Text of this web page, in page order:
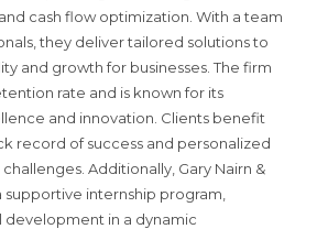
cash flow optimization. With a team
they deliver tailored solutions to
and growth for businesses. The firm
rate and is known for its
and innovation. Clients benefit
record of success and personalized
Additionally, Gary Nairn &
supportive internship program,
development in a dynamic
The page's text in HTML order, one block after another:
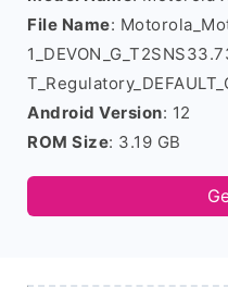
________________________
■ **TRY IT**
All of the listing should be transcribed exactly, but none of its images.

■ **SOLUTION TO THIS PROBLEM**
Text of this web page, in page order:
cash flow optimization. With a team
they deliver tailored solutions to
and growth for businesses. The firm
rate and is known for its
and innovation. Clients benefit
record of success and personalized
Additionally, Gary Nairn &
supportive internship program,
development in a dynamic
The page's text in HTML order, one block after another:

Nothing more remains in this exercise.